■ **About this exercise**
Each entry is to be given again exactly; drop the images.

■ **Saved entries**
■ ■ ■

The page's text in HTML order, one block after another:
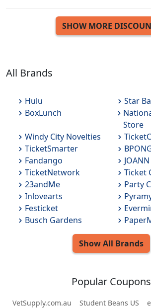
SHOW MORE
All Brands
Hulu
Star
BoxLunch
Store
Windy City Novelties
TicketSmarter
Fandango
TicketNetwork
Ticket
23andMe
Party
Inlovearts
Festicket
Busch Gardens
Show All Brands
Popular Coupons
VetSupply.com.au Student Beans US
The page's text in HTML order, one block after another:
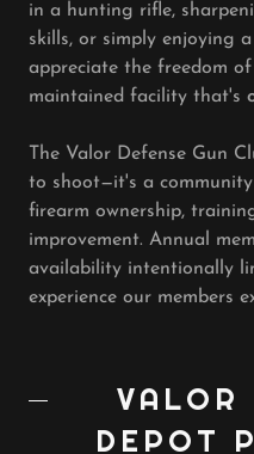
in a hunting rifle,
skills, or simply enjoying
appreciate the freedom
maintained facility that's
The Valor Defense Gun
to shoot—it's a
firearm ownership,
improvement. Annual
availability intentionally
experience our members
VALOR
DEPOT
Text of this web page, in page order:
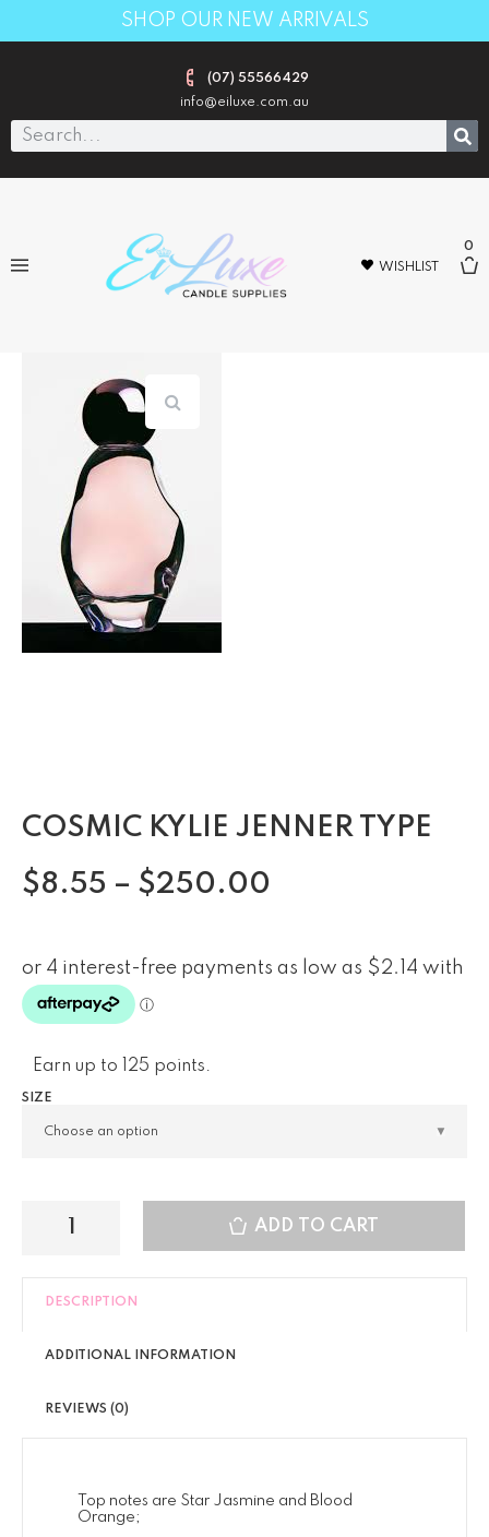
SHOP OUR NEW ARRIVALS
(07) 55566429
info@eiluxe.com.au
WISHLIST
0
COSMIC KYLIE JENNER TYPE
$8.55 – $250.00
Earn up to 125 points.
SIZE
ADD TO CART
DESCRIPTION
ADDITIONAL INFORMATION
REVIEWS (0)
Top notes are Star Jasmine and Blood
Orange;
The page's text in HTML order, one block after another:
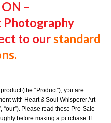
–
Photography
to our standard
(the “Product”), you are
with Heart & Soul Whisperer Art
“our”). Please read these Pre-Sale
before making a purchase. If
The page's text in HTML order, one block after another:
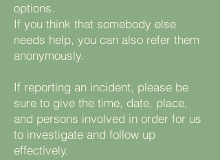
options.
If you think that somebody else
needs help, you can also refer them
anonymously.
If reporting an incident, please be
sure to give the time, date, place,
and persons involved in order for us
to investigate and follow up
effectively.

■ ■ ■

■ **Exercise answer**
The page's text in HTML order, one block after another:
SHOW MORE
All Brands
Hulu
Star
BoxLunch
Store
Windy City Novelties
TicketSmarter
Fandango
TicketNetwork
Ticket
23andMe
Party
Inlovearts
Festicket
Busch Gardens
Show All Brands
Popular Coupons
VetSupply.com.au Student Beans US
The page's text in HTML order, one block after another:
in a hunting rifle,
skills, or simply enjoying
appreciate the freedom
maintained facility that's
The Valor Defense Gun
to shoot—it's a
firearm ownership,
improvement. Annual
availability intentionally
experience our members
VALOR
DEPOT
Text of this web page, in page order:
SHOP OUR NEW ARRIVALS
(07) 55566429
info@eiluxe.com.au
WISHLIST
0
COSMIC KYLIE JENNER TYPE
$8.55 – $250.00
Earn up to 125 points.
SIZE
ADD TO CART
DESCRIPTION
ADDITIONAL INFORMATION
REVIEWS (0)
Top notes are Star Jasmine and Blood
Orange;
The page's text in HTML order, one block after another:
–
Photography
to our standard
(the “Product”), you are
with Heart & Soul Whisperer Art
“our”). Please read these Pre-Sale
before making a purchase. If
The page's text in HTML order, one block after another:
options.
If you think that somebody else
needs help, you can also refer them
anonymously.
If reporting an incident, please be
sure to give the time, date, place,
and persons involved in order for us
to investigate and follow up
effectively.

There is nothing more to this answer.